### Requirement
Which lines of the entries contain the word "через"? Please list them.

Collection entries:
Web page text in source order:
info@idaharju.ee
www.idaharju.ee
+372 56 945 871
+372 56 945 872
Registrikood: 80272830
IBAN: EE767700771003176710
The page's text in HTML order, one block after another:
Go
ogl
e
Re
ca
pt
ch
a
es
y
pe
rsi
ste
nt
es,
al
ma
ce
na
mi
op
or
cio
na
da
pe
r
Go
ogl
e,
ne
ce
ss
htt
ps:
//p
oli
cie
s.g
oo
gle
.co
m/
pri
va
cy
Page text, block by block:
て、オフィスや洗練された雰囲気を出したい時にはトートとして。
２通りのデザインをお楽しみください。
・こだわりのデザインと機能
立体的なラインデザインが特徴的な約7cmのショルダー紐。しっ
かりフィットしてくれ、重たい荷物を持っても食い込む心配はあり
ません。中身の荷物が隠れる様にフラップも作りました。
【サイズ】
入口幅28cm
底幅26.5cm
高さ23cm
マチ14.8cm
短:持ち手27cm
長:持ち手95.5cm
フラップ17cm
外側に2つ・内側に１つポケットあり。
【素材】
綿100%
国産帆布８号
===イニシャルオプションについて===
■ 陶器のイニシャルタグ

--

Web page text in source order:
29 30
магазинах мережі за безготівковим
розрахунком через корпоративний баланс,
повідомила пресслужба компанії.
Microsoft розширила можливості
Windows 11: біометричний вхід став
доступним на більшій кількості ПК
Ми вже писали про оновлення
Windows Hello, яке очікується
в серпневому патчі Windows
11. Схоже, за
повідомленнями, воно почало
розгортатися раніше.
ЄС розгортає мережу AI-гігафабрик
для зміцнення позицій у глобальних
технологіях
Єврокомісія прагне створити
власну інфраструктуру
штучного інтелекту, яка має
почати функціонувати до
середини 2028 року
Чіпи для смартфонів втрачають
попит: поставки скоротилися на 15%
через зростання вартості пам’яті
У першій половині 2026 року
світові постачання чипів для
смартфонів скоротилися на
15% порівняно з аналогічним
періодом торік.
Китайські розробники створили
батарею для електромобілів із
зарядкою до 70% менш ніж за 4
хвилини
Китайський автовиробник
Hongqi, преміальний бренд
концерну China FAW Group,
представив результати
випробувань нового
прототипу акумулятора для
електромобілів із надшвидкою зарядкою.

==

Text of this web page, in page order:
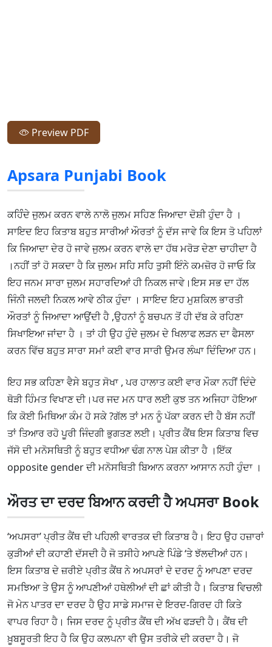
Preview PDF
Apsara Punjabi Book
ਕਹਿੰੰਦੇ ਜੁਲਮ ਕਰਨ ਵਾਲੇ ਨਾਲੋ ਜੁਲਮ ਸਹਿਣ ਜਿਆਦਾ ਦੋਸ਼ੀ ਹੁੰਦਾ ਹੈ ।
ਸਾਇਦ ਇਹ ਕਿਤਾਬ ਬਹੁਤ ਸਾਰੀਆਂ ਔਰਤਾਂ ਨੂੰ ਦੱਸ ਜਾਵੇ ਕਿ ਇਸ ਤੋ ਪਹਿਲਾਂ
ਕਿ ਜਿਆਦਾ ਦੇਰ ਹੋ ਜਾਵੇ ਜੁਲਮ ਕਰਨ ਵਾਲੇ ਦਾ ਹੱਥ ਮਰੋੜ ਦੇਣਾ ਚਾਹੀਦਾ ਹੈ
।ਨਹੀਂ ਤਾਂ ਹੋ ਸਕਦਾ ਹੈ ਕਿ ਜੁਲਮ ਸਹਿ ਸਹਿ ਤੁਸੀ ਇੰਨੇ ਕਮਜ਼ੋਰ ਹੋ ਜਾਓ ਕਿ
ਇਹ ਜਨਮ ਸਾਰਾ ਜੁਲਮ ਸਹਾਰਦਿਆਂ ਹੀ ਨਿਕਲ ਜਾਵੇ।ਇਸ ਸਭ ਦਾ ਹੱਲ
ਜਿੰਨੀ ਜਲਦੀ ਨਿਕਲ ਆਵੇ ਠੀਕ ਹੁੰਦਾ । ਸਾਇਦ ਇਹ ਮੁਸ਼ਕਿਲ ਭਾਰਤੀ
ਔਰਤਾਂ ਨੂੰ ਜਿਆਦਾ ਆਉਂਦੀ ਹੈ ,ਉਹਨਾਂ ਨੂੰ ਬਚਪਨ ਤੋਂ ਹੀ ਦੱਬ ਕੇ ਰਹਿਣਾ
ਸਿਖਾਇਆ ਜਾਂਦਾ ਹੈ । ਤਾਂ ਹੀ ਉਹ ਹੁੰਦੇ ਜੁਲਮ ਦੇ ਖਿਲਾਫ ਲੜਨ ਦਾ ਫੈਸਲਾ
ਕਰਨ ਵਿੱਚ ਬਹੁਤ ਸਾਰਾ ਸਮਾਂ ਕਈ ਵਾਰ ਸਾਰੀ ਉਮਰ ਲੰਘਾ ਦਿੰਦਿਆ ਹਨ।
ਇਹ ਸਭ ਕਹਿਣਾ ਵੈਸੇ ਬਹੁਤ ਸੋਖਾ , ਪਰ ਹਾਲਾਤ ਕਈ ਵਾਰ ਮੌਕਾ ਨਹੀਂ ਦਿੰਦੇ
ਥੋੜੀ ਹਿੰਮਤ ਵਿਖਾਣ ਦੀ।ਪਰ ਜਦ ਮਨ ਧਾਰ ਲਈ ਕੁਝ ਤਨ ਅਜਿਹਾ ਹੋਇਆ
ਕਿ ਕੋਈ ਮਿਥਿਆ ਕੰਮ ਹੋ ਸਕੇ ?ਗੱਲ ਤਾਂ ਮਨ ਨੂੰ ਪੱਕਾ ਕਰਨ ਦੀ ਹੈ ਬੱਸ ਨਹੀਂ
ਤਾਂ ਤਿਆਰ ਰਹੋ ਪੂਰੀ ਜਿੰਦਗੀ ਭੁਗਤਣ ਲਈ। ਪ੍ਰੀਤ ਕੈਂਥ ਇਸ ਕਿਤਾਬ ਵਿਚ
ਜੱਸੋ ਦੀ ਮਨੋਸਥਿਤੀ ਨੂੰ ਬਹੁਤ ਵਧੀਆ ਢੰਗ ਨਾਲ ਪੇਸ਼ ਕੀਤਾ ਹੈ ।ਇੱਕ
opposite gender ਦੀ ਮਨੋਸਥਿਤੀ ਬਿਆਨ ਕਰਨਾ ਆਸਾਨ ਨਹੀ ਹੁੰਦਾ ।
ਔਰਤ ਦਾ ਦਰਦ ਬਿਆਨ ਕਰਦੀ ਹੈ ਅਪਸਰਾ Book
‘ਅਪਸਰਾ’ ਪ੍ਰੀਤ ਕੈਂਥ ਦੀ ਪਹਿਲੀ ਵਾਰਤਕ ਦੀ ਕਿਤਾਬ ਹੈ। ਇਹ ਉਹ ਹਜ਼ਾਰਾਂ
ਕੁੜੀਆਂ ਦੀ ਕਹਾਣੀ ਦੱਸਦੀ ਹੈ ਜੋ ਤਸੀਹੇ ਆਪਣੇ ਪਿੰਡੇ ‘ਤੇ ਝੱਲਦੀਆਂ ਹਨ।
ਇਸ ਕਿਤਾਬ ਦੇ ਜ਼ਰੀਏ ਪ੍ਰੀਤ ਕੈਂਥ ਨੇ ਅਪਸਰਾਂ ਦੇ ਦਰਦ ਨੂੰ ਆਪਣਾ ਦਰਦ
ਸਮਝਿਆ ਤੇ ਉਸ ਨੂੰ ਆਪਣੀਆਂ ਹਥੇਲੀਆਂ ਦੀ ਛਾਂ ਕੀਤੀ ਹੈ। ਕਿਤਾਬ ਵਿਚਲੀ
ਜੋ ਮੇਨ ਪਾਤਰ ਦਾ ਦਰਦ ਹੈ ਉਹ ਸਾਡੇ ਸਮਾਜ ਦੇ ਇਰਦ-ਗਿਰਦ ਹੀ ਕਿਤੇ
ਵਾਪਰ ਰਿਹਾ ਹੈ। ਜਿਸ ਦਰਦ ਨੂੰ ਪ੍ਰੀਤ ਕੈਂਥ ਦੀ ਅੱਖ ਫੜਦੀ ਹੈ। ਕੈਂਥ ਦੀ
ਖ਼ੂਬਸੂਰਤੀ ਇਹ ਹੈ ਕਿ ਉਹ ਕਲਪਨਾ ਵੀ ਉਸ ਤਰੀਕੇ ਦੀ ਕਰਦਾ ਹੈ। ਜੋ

### Solution to the problem
розрахунком через корпоративний баланс,
через зростання вартості пам’яті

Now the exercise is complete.